Cookie pop-ups without a disagree button? How some publishers have found a way to be EU compliant

“[…] Following a precedent-setting case by the Austrian DPA, websites with digital subscriptions have found a way to save a large portion of their advertising revenue while providing readers with a fair no-tracking alternative. This model is already well established on Austrian, French and German markets.

Long story short, if you provide visitors with an alternative access to the content, without tracking and for a fair price, the cookie banner can be used in the form of a Cookie wall, preventing access to the content and thus limiting the offer to the visitor/ user to only 2 options ‘Consent or Pay’. You might have heard of the ‘PUR model’, which is how Western European publishers refer to this solution.

[…] Validity of this implementation is backed by the German State Commissioner for Data Protection Lower Saxony: ‘It is not a violation against voluntariness if, in addition to the consent, the alternative is offered to bring about the visibility of the content through an appropriate payment.'” Read full article here.



Italy: The Civil Court in Rome overturns an enforcement action by the Italian DPA

La Garante had imposed an enforcement penalty of approximately €27 million on Enel Energia for alleged GDPR infringements for unlawful processing of users’ personal data related to their telemarketing activities. This decision was subsequently overturned on appeal.
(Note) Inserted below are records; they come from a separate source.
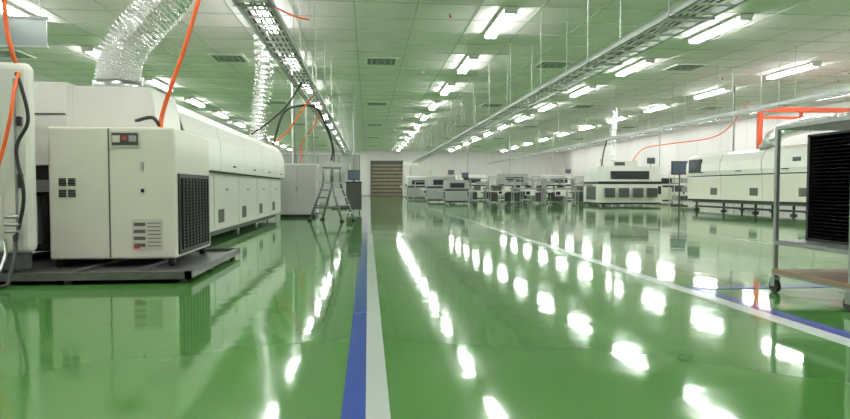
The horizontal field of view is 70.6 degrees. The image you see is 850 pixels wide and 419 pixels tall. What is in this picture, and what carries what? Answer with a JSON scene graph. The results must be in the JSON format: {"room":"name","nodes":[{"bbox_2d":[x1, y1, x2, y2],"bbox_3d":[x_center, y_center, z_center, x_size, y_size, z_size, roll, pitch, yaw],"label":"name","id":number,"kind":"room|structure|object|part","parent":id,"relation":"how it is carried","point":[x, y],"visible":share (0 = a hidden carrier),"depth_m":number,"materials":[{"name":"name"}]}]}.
{"room":"factory floor","nodes":[
{"label":"factory floor","id":0,"kind":"room"},
{"bbox_2d":[282,155,359,201],"bbox_3d":[-13.889,-2.235,42.866,18.370,3.400,0.160,0,2,-5],"label":"wall partition","id":1,"kind":"structure","parent":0,"point":[321,160],"depth_m":43.44,"materials":[{"name":"grey"}]},
{"bbox_2d":[280,151,564,194],"bbox_3d":[-3.961,-4.543,75.902,44.500,5.650,0.100,0,2,-5],"label":"wall","id":2,"kind":"structure","parent":0,"point":[439,164],"depth_m":76.66,"materials":[{"name":"paint"}]},
{"bbox_2d":[371,161,402,195],"bbox_3d":[-4.793,-3.935,75.689,4.100,4.450,0.150,0,2,-5],"label":"door","id":3,"kind":"structure","parent":2,"relation":"in","point":[386,176],"depth_m":75.65,"materials":[{"name":"brown metal"}]},
{"bbox_2d":[311,151,546,176],"bbox_3d":[-5.181,-4.587,75.731,42.040,5.510,0.008,0,2,-5],"label":"trim","id":4,"kind":"structure","parent":2,"relation":"attached to","point":[311,151],"depth_m":76.56,"materials":[{"name":"grey"}]},
{"bbox_2d":[0,196,849,418],"bbox_3d":[-0.171,-0.246,36.161,44.500,0.104,80.001,0,2,-5],"label":"floor","id":5,"kind":"structure","parent":0,"point":[478,321],"depth_m":4.40,"materials":[{"name":"green paint"}]},
{"bbox_2d":[0,0,36,288],"bbox_3d":[-5.272,-2.029,6.352,2.319,5.600,1.620,0,2,-5],"label":"machine","id":6,"kind":"object","parent":5,"relation":"on","point":[18,204],"visible":1,"depth_m":6.32,"materials":[{"name":"white metal"}]},
{"bbox_3d":[-5.074,-0.523,6.233,1.680,1.700,0.040,0,2,-5],"label":"door trim","id":7,"kind":"part","parent":6,"relation":"part of","materials":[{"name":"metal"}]},
{"bbox_3d":[-5.204,-0.542,6.331,2.040,2.030,0.180,0,2,-5],"label":"door panel","id":8,"kind":"part","parent":6,"relation":"part of","materials":[{"name":"white metal"}]},
{"bbox_2d":[0,0,284,284],"bbox_3d":[-5.105,-2.264,12.419,4.100,5.636,12.938,0,2,-5],"label":"machine","id":9,"kind":"object","parent":5,"relation":"on","point":[133,183],"visible":0.97,"depth_m":7.37,"materials":[{"name":"grey metal"}]},
{"bbox_2d":[177,105,284,178],"bbox_3d":[-5.609,-1.294,13.687,3.330,1.032,10.388,0,2,-5],"label":"hood","id":10,"kind":"object","parent":9,"relation":"attached to","point":[233,153],"depth_m":11.96,"materials":[{"name":"grey metal"}]},
{"bbox_2d":[279,164,318,217],"bbox_3d":[-4.370,-0.657,20.860,1.290,1.820,1.260,0,2,-5],"label":"storage cabinet","id":11,"kind":"object","parent":5,"relation":"on","point":[300,185],"visible":0.81,"depth_m":20.27,"materials":[{"name":"white metal"}]},
{"bbox_2d":[308,167,355,221],"bbox_3d":[-2.855,-0.483,18.407,1.270,1.648,0.770,1,2,25],"label":"step ladder","id":12,"kind":"object","parent":5,"relation":"on","point":[331,182],"visible":1,"depth_m":18.30,"materials":[{"name":"grey metal"}]},
{"bbox_2d":[329,164,349,206],"bbox_3d":[-4.279,-1.181,30.193,1.000,2.200,1.030,0,2,-5],"label":"tall cabinet","id":13,"kind":"object","parent":5,"relation":"on","point":[344,167],"visible":0.47,"depth_m":29.70,"materials":[{"name":"grey metal"}]},
{"bbox_2d":[346,170,361,212],"bbox_3d":[-2.819,-0.704,23.830,0.640,1.699,0.640,0,2,-5],"label":"trolley","id":14,"kind":"object","parent":5,"relation":"on","point":[353,189],"visible":0.8,"depth_m":23.55,"materials":[{"name":"grey metal"}]},
{"bbox_2d":[403,162,418,196],"bbox_3d":[-1.585,-3.341,66.788,1.700,3.900,1.570,0,2,-5],"label":"tall cabinet","id":15,"kind":"object","parent":5,"relation":"on","point":[409,168],"visible":0.39,"depth_m":66.02,"materials":[{"name":"white metal"}]},
{"bbox_2d":[401,175,425,199],"bbox_3d":[-0.639,-2.031,52.124,2.800,2.330,1.620,0,2,-5],"label":"printer","id":16,"kind":"object","parent":5,"relation":"on","point":[418,193],"visible":0.69,"depth_m":51.40,"materials":[{"name":"white metal"}]},
{"bbox_2d":[400,176,431,197],"bbox_3d":[-0.699,-2.468,60.144,3.600,2.630,1.820,0,2,-5],"label":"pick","id":17,"kind":"object","parent":5,"relation":"on","point":[406,177],"visible":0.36,"depth_m":59.42,"materials":[{"name":"white metal"}]},
{"bbox_2d":[412,181,425,200],"bbox_3d":[0.086,-1.467,47.685,2.200,1.520,0.650,0,2,-5],"label":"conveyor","id":18,"kind":"object","parent":5,"relation":"on","point":[415,181],"visible":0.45,"depth_m":47.34,"materials":[{"name":"grey metal"}]},
{"bbox_2d":[419,170,454,201],"bbox_3d":[1.109,-1.688,43.256,3.000,2.280,1.820,0,2,-5],"label":"machine","id":19,"kind":"object","parent":5,"relation":"on","point":[432,184],"visible":0.66,"depth_m":42.44,"materials":[{"name":"white metal"}]},
{"bbox_2d":[436,173,475,203],"bbox_3d":[1.980,-1.362,38.325,2.500,1.980,1.320,0,2,-5],"label":"machine","id":20,"kind":"object","parent":5,"relation":"on","point":[453,190],"visible":1,"depth_m":37.77,"materials":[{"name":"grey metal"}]},
{"bbox_2d":[448,180,473,202],"bbox_3d":[2.412,-1.234,41.180,1.800,1.520,0.650,0,2,-5],"label":"conveyor","id":21,"kind":"object","parent":5,"relation":"on","point":[471,188],"visible":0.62,"depth_m":41.01,"materials":[{"name":"grey metal"}]},
{"bbox_2d":[455,136,490,199],"bbox_3d":[3.831,-3.608,50.483,3.400,5.600,1.820,0,2,-5],"label":"machine","id":22,"kind":"object","parent":5,"relation":"on","point":[457,177],"visible":0.34,"depth_m":49.80,"materials":[{"name":"white metal"}]},
{"bbox_2d":[469,178,498,200],"bbox_3d":[4.554,-1.530,46.113,2.200,1.760,0.760,0,2,-5],"label":"workbench","id":23,"kind":"object","parent":5,"relation":"on","point":[476,188],"visible":0.6,"depth_m":46.13,"materials":[{"name":"grey metal"}]},
{"bbox_2d":[483,180,517,202],"bbox_3d":[5.280,-1.251,41.654,2.400,1.520,0.650,0,2,-5],"label":"conveyor","id":24,"kind":"object","parent":5,"relation":"on","point":[502,192],"visible":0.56,"depth_m":41.34,"materials":[{"name":"grey metal"}]},
{"bbox_2d":[488,176,522,203],"bbox_3d":[5.236,-1.274,38.950,2.200,1.760,0.760,0,2,-5],"label":"workbench","id":25,"kind":"object","parent":5,"relation":"on","point":[493,196],"visible":0.88,"depth_m":39.03,"materials":[{"name":"grey metal"}]},
{"bbox_2d":[497,134,531,199],"bbox_3d":[7.415,-3.620,50.823,3.400,5.600,1.820,0,2,-5],"label":"machine","id":26,"kind":"object","parent":5,"relation":"on","point":[509,174],"visible":0.44,"depth_m":50.19,"materials":[{"name":"grey metal"}]},
{"bbox_2d":[504,178,531,200],"bbox_3d":[7.242,-1.540,46.368,2.200,1.760,0.760,0,2,-5],"label":"workbench","id":27,"kind":"object","parent":5,"relation":"on","point":[517,183],"visible":0.33,"depth_m":46.48,"materials":[{"name":"grey metal"}]},
{"bbox_2d":[510,179,545,204],"bbox_3d":[6.351,-1.075,36.736,2.200,1.520,0.650,0,2,-5],"label":"conveyor","id":28,"kind":"object","parent":5,"relation":"on","point":[528,191],"visible":0.8,"depth_m":36.44,"materials":[{"name":"grey metal"}]},
{"bbox_2d":[529,181,562,201],"bbox_3d":[8.466,-1.262,41.956,2.400,1.520,0.650,0,2,-5],"label":"conveyor","id":29,"kind":"object","parent":5,"relation":"on","point":[559,182],"visible":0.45,"depth_m":41.66,"materials":[{"name":"grey metal"}]},
{"bbox_2d":[532,176,566,202],"bbox_3d":[8.123,-1.284,39.224,2.200,1.760,0.760,0,2,-5],"label":"workbench","id":30,"kind":"object","parent":5,"relation":"on","point":[537,197],"visible":0.73,"depth_m":39.33,"materials":[{"name":"grey metal"}]},
{"bbox_2d":[546,186,554,203],"bbox_3d":[8.034,-0.922,38.324,0.568,1.098,0.544,0,2,-5],"label":"stool","id":31,"kind":"object","parent":5,"relation":"on","point":[550,201],"visible":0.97,"depth_m":38.30,"materials":[{"name":"black plastic"}]},
{"bbox_2d":[538,178,567,200],"bbox_3d":[9.930,-1.549,46.623,2.200,1.760,0.760,0,2,-5],"label":"workbench","id":32,"kind":"object","parent":5,"relation":"on","point":[553,183],"visible":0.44,"depth_m":46.71,"materials":[{"name":"grey metal"}]},
{"bbox_2d":[539,169,574,199],"bbox_3d":[11.198,-3.633,51.182,3.400,5.600,1.820,0,2,-5],"label":"machine","id":33,"kind":"object","parent":5,"relation":"on","point":[567,182],"visible":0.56,"depth_m":50.53,"materials":[{"name":"white metal"}]},
{"bbox_2d":[540,179,576,205],"bbox_3d":[7.602,-0.982,34.144,2.000,1.520,0.650,0,2,-5],"label":"conveyor","id":34,"kind":"object","parent":5,"relation":"on","point":[558,191],"visible":1,"depth_m":33.87,"materials":[{"name":"grey metal"}]},
{"bbox_2d":[571,178,583,198],"bbox_3d":[12.618,-1.558,46.879,2.200,1.760,0.760,0,2,-5],"label":"workbench","id":35,"kind":"object","parent":5,"relation":"on","point":[579,183],"visible":0.08,"depth_m":46.89,"materials":[{"name":"grey metal"}]},
{"bbox_2d":[574,176,583,202],"bbox_3d":[11.010,-1.294,39.498,2.200,1.760,0.760,0,2,-5],"label":"workbench","id":36,"kind":"object","parent":5,"relation":"on","point":[579,196],"visible":0.32,"depth_m":39.43,"materials":[{"name":"grey metal"}]},
{"bbox_2d":[581,101,748,205],"bbox_3d":[13.113,-3.019,33.801,8.429,5.616,3.302,0,2,7],"label":"machine","id":37,"kind":"object","parent":5,"relation":"on","point":[616,182],"visible":0.97,"depth_m":33.11,"materials":[{"name":"white metal"}]},
{"bbox_2d":[659,132,684,202],"bbox_3d":[16.624,-3.292,41.659,3.200,5.600,1.620,0,2,-5],"label":"printer","id":38,"kind":"object","parent":5,"relation":"on","point":[664,178],"visible":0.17,"depth_m":41.01,"materials":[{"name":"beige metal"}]},
{"bbox_2d":[670,161,687,205],"bbox_3d":[14.275,-1.455,33.672,1.000,2.500,0.600,0,2,-5],"label":"display stand","id":39,"kind":"object","parent":5,"relation":"on","point":[677,167],"visible":0.84,"depth_m":33.55,"materials":[{"name":"black plastic"}]},
{"bbox_2d":[669,172,701,203],"bbox_3d":[16.153,-1.331,37.172,1.840,2.000,0.640,0,2,-5],"label":"storage rack","id":40,"kind":"object","parent":5,"relation":"on","point":[682,180],"visible":0.48,"depth_m":36.91,"materials":[{"name":"metal"}]},
{"bbox_2d":[686,73,849,215],"bbox_3d":[16.263,-2.604,21.911,6.604,5.638,13.712,0,2,-5],"label":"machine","id":41,"kind":"object","parent":5,"relation":"on","point":[742,177],"visible":0.69,"depth_m":23.98,"materials":[{"name":"grey metal"}]},
{"bbox_2d":[686,144,806,176],"bbox_3d":[14.475,-1.824,21.766,2.949,1.012,13.670,0,2,-5],"label":"hood","id":42,"kind":"object","parent":41,"relation":"attached to","point":[758,162],"depth_m":23.78,"materials":[{"name":"grey metal"}]},
{"bbox_3d":[16.322,-2.699,24.554,5.960,5.638,0.200,0,2,-5],"label":"pipe frame","id":43,"kind":"part","parent":41,"relation":"part of","materials":[{"name":"orange metal"}]},
{"bbox_2d":[769,115,849,311],"bbox_3d":[3.795,0.017,5.312,0.860,1.583,1.034,0,2,-5],"label":"trolley","id":44,"kind":"object","parent":5,"relation":"on","point":[839,278],"visible":1,"depth_m":5.50,"materials":[{"name":"galvanised steel"},{"name":"rubber"},{"name":"wood"}]},
{"bbox_2d":[805,130,849,244],"bbox_3d":[3.884,-0.193,5.313,0.500,0.994,0.750,0,2,-5],"label":"magazine rack","id":45,"kind":"object","parent":44,"relation":"on","point":[828,154],"visible":1,"depth_m":5.64,"materials":[{"name":"black plastic"}]},
{"bbox_2d":[0,0,849,151],"bbox_3d":[-0.171,-5.990,35.955,44.500,0.100,80.000,0,2,-5],"label":"ceiling","id":46,"kind":"structure","parent":0,"point":[224,72],"depth_m":21.89,"materials":[{"name":"paint"}]},
{"bbox_2d":[0,49,36,57],"bbox_3d":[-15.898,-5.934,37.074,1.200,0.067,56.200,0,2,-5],"label":"ceiling vent","id":47,"kind":"object","parent":46,"relation":"in","point":[4,53],"visible":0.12,"depth_m":20.66,"materials":[{"name":"white metal"}]},
{"bbox_2d":[7,2,32,15],"label":"ceiling lights","id":48,"kind":"object","parent":46,"relation":"attached to","point":[13,10],"depth_m":15.47,"materials":[{"name":"white plastic"}]},
{"bbox_2d":[0,0,48,48],"bbox_3d":[-7.436,-3.965,10.725,1.290,2.118,0.050,0,2,-5],"label":"hanging sign","id":49,"kind":"object","parent":46,"relation":"hanging from","point":[25,31],"visible":0.82,"depth_m":10.76,"materials":[{"name":"grey plastic"}]},
{"bbox_2d":[81,46,99,56],"label":"ceiling lights","id":50,"kind":"object","parent":46,"relation":"attached to","point":[91,50],"depth_m":19.68,"materials":[{"name":"white plastic"}]},
{"bbox_2d":[144,77,168,90],"label":"ceiling lights","id":51,"kind":"object","parent":46,"relation":"attached to","point":[152,80],"depth_m":25.87,"materials":[{"name":"white plastic"}]},
{"bbox_2d":[184,97,205,106],"label":"ceiling lights","id":52,"kind":"object","parent":46,"relation":"attached to","point":[190,99],"depth_m":31.57,"materials":[{"name":"white plastic"}]},
{"bbox_2d":[212,111,227,118],"label":"ceiling lights","id":53,"kind":"object","parent":46,"relation":"attached to","point":[218,113],"depth_m":36.98,"materials":[{"name":"white plastic"}]},
{"bbox_2d":[207,54,249,62],"bbox_3d":[-6.903,-5.364,21.151,1.216,0.067,1.325,0,2,-5],"label":"ceiling vent","id":54,"kind":"object","parent":46,"relation":"in","point":[229,57],"depth_m":21.21,"materials":[{"name":"grey metal"}]},
{"bbox_2d":[248,2,279,33],"label":"ceiling lights","id":55,"kind":"object","parent":46,"relation":"attached to","point":[264,13],"depth_m":16.08,"materials":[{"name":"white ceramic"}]},
{"bbox_2d":[270,100,287,103],"bbox_3d":[-7.794,-5.749,31.905,0.912,0.067,1.205,0,2,-5],"label":"ceiling vent","id":56,"kind":"object","parent":46,"relation":"in","point":[272,101],"depth_m":32.13,"materials":[{"name":"grey metal"}]},
{"bbox_2d":[232,0,352,163],"bbox_3d":[-4.918,-3.815,30.049,2.010,3.802,59.002,0,2,-6],"label":"cable tray","id":57,"kind":"object","parent":46,"relation":"hanging from","point":[269,5],"visible":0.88,"depth_m":13.06,"materials":[{"name":"grey metal"}]},
{"bbox_2d":[291,48,353,169],"bbox_3d":[-4.093,-2.660,23.453,1.012,5.638,7.345,0,2,6],"label":"pipes","id":58,"kind":"object","parent":46,"relation":"hanging from","point":[305,48],"visible":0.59,"depth_m":21.50,"materials":[{"name":"grey metal"}]},
{"bbox_2d":[366,123,382,125],"bbox_3d":[-3.632,-6.154,43.237,1.165,0.067,1.408,0,2,-5],"label":"ceiling vent","id":59,"kind":"object","parent":46,"relation":"in","point":[367,124],"depth_m":43.42,"materials":[{"name":"grey metal"}]},
{"bbox_2d":[366,101,387,104],"bbox_3d":[-2.578,-5.764,32.329,1.145,0.067,1.155,0,2,-5],"label":"ceiling vent","id":60,"kind":"object","parent":46,"relation":"in","point":[367,102],"depth_m":32.55,"materials":[{"name":"grey metal"}]},
{"bbox_2d":[365,57,398,64],"bbox_3d":[-1.561,-5.380,21.616,1.164,0.067,1.307,0,2,-5],"label":"ceiling vent","id":61,"kind":"object","parent":46,"relation":"in","point":[381,60],"depth_m":21.66,"materials":[{"name":"grey metal"}]},
{"bbox_2d":[397,100,440,150],"label":"ceiling lights","id":62,"kind":"object","parent":46,"relation":"attached to","point":[435,103],"depth_m":39.81,"materials":[{"name":"white plastic"}]},
{"bbox_2d":[386,13,452,149],"bbox_3d":[-1.595,-6.013,39.839,0.120,0.107,64.120,0,2,-5],"label":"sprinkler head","id":63,"kind":"object","parent":46,"relation":"attached to","point":[450,15],"visible":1,"depth_m":15.96},
{"bbox_2d":[440,82,455,94],"label":"ceiling lights","id":64,"kind":"object","parent":46,"relation":"attached to","point":[447,88],"depth_m":27.28,"materials":[{"name":"white plastic"}]},
{"bbox_2d":[452,124,470,126],"bbox_3d":[2.655,-6.178,43.894,1.191,0.067,1.515,0,2,-5],"label":"ceiling vent","id":65,"kind":"object","parent":46,"relation":"in","point":[455,125],"depth_m":44.05,"materials":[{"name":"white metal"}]},
{"bbox_2d":[457,54,478,73],"label":"ceiling lights","id":66,"kind":"object","parent":46,"relation":"attached to","point":[470,59],"depth_m":21.96,"materials":[{"name":"white plastic"}]},
{"bbox_2d":[449,131,493,150],"label":"ceiling lights","id":67,"kind":"object","parent":46,"relation":"attached to","point":[490,132],"depth_m":55.69,"materials":[{"name":"white plastic"}]},
{"bbox_2d":[479,103,504,106],"bbox_3d":[3.703,-5.790,33.060,1.214,0.067,1.308,0,2,-5],"label":"ceiling vent","id":68,"kind":"object","parent":46,"relation":"in","point":[484,104],"depth_m":33.29,"materials":[{"name":"grey metal"}]},
{"bbox_2d":[484,7,517,38],"label":"ceiling lights","id":69,"kind":"object","parent":46,"relation":"attached to","point":[505,15],"depth_m":16.43,"materials":[{"name":"white plastic"}]},
{"bbox_2d":[515,114,530,121],"label":"ceiling lights","id":70,"kind":"object","parent":46,"relation":"attached to","point":[525,116],"depth_m":39.02,"materials":[{"name":"white plastic"}]},
{"bbox_2d":[521,125,539,126],"bbox_3d":[7.783,-6.190,44.240,1.220,0.067,0.824,0,2,-5],"label":"ceiling vent","id":71,"kind":"object","parent":46,"relation":"in","point":[523,125],"depth_m":44.58,"materials":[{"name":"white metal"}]},
{"bbox_2d":[538,102,557,110],"label":"ceiling lights","id":72,"kind":"object","parent":46,"relation":"attached to","point":[548,106],"depth_m":33.39,"materials":[{"name":"white plastic"}]},
{"bbox_2d":[533,60,573,68],"bbox_3d":[4.728,-5.403,22.240,1.233,0.067,1.360,0,2,-5],"label":"ceiling vent","id":73,"kind":"object","parent":46,"relation":"in","point":[554,64],"depth_m":22.30,"materials":[{"name":"grey metal"}]},
{"bbox_2d":[492,108,648,157],"bbox_3d":[8.486,-5.017,42.672,9.813,2.301,32.210,0,2,-5],"label":"rods","id":74,"kind":"object","parent":46,"relation":"hanging from","point":[532,108],"visible":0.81,"depth_m":37.48,"materials":[{"name":"grey metal"}]},
{"bbox_2d":[412,0,747,162],"bbox_3d":[1.897,-4.740,31.673,0.760,2.068,61.000,0,2,-5],"label":"cable tray","id":75,"kind":"object","parent":46,"relation":"hanging from","point":[669,16],"visible":1,"depth_m":12.24,"materials":[{"name":"grey metal"}]},
{"bbox_2d":[569,104,595,107],"bbox_3d":[8.837,-5.805,33.483,1.256,0.067,1.295,0,2,-5],"label":"ceiling vent","id":76,"kind":"object","parent":46,"relation":"in","point":[577,105],"depth_m":33.71,"materials":[{"name":"grey metal"}]},
{"bbox_2d":[569,85,596,96],"label":"ceiling lights","id":77,"kind":"object","parent":46,"relation":"attached to","point":[587,88],"depth_m":27.97,"materials":[{"name":"white plastic"}]},
{"bbox_2d":[618,126,638,127],"bbox_3d":[15.292,-6.216,44.969,1.289,0.067,0.852,0,2,-5],"label":"ceiling vent","id":78,"kind":"object","parent":46,"relation":"in","point":[622,126],"depth_m":45.39,"materials":[{"name":"white metal"}]},
{"bbox_2d":[615,58,654,76],"label":"ceiling lights","id":79,"kind":"object","parent":46,"relation":"attached to","point":[644,62],"depth_m":22.49,"materials":[{"name":"white plastic"}]},
{"bbox_2d":[643,104,671,112],"label":"ceiling lights","id":80,"kind":"object","parent":46,"relation":"attached to","point":[662,106],"depth_m":34.21,"materials":[{"name":"white plastic"}]},
{"bbox_2d":[487,46,849,163],"bbox_3d":[9.703,-5.122,40.956,0.620,1.968,52.020,0,2,-5],"label":"cable tray","id":81,"kind":"object","parent":46,"relation":"hanging from","point":[844,91],"visible":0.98,"depth_m":22.86,"materials":[{"name":"grey metal"}]},
{"bbox_2d":[662,63,708,70],"bbox_3d":[9.859,-5.420,22.724,1.266,0.067,1.356,0,2,-5],"label":"ceiling vent","id":82,"kind":"object","parent":46,"relation":"in","point":[684,67],"depth_m":22.80,"materials":[{"name":"white metal"}]},
{"bbox_2d":[695,106,725,109],"bbox_3d":[16.305,-5.834,34.298,1.341,0.067,1.385,0,2,-5],"label":"ceiling vent","id":83,"kind":"object","parent":46,"relation":"in","point":[710,107],"depth_m":34.53,"materials":[{"name":"white metal"}]},
{"bbox_2d":[693,87,731,98],"label":"ceiling lights","id":84,"kind":"object","parent":46,"relation":"attached to","point":[720,90],"depth_m":28.56,"materials":[{"name":"white plastic"}]},
{"bbox_2d":[688,14,753,43],"label":"ceiling lights","id":85,"kind":"object","parent":46,"relation":"attached to","point":[739,19],"depth_m":17.04,"materials":[{"name":"white plastic"}]},
{"bbox_2d":[765,62,821,78],"label":"ceiling lights","id":86,"kind":"object","parent":46,"relation":"attached to","point":[810,65],"depth_m":23.15,"materials":[{"name":"white plastic"}]},
{"bbox_2d":[565,100,849,195],"bbox_3d":[22.029,-3.192,38.166,0.100,5.650,80.000,0,2,-5],"label":"wall","id":87,"kind":"structure","parent":0,"point":[576,160],"depth_m":48.38,"materials":[{"name":"paint"}]},
{"bbox_2d":[595,113,811,165],"bbox_3d":[22.163,-3.171,36.185,0.008,5.510,75.030,0,2,-5],"label":"trim","id":88,"kind":"structure","parent":87,"relation":"attached to","point":[811,113],"depth_m":46.61,"materials":[{"name":"grey"}]}
]}
The full decision of the Court is not yet available. You can read more (in Italian) here.

Italy: The court in Udine blocks the Italian DPA imposing a fine on the Health Authorities

The Court of Udine has blocked an order imposed by the Italian DPA. On the 15 December 2022 the Garante had sanctioned the Friuli Centrale University Health Authority (in addition to the health authorities of Asfo and Asugi) 55,000 Euros each for the deployment of an algorithm which was deemed as ‘invasive’. The use of the AI application identified a list of ‘susceptible’ patients with particular health profiles which was then submitted to GPs so that the patients could be invited to receive influenza and anti-pneumococcal vaccinations. The press article (in Italian) can be read here.